[Working data]:

╭──

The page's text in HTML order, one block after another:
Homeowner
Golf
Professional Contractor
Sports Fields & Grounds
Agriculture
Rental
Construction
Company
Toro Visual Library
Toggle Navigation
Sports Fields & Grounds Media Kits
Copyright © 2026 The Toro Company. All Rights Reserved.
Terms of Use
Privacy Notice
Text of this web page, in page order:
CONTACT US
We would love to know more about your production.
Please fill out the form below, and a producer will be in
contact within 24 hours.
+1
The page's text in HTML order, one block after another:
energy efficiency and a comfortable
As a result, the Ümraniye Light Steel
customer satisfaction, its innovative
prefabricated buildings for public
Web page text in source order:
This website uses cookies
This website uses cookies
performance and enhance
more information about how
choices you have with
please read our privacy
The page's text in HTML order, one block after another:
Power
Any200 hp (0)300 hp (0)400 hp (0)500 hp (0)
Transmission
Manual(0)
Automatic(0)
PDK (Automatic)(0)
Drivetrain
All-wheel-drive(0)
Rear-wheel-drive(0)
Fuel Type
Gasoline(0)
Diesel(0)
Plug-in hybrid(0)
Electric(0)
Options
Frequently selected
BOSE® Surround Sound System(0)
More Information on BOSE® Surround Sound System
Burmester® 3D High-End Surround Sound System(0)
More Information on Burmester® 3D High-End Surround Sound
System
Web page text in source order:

╰──

[Task requirements]:
Copy down the material exactly as written.

[Reply]:
The page's text in HTML order, one block after another:
Homeowner
Golf
Professional Contractor
Sports Fields & Grounds
Agriculture
Rental
Construction
Company
Toro Visual Library
Toggle Navigation
Sports Fields & Grounds Media Kits
Copyright © 2026 The Toro Company. All Rights Reserved.
Terms of Use
Privacy Notice
Text of this web page, in page order:
CONTACT US
We would love to know more about your production.
Please fill out the form below, and a producer will be in
contact within 24 hours.
+1
The page's text in HTML order, one block after another:
energy efficiency and a comfortable
As a result, the Ümraniye Light Steel
customer satisfaction, its innovative
prefabricated buildings for public
Web page text in source order:
This website uses cookies
This website uses cookies
performance and enhance
more information about how
choices you have with
please read our privacy
The page's text in HTML order, one block after another:
Power
Any200 hp (0)300 hp (0)400 hp (0)500 hp (0)
Transmission
Manual(0)
Automatic(0)
PDK (Automatic)(0)
Drivetrain
All-wheel-drive(0)
Rear-wheel-drive(0)
Fuel Type
Gasoline(0)
Diesel(0)
Plug-in hybrid(0)
Electric(0)
Options
Frequently selected
BOSE® Surround Sound System(0)
More Information on BOSE® Surround Sound System
Burmester® 3D High-End Surround Sound System(0)
More Information on Burmester® 3D High-End Surround Sound
System
Web page text in source order:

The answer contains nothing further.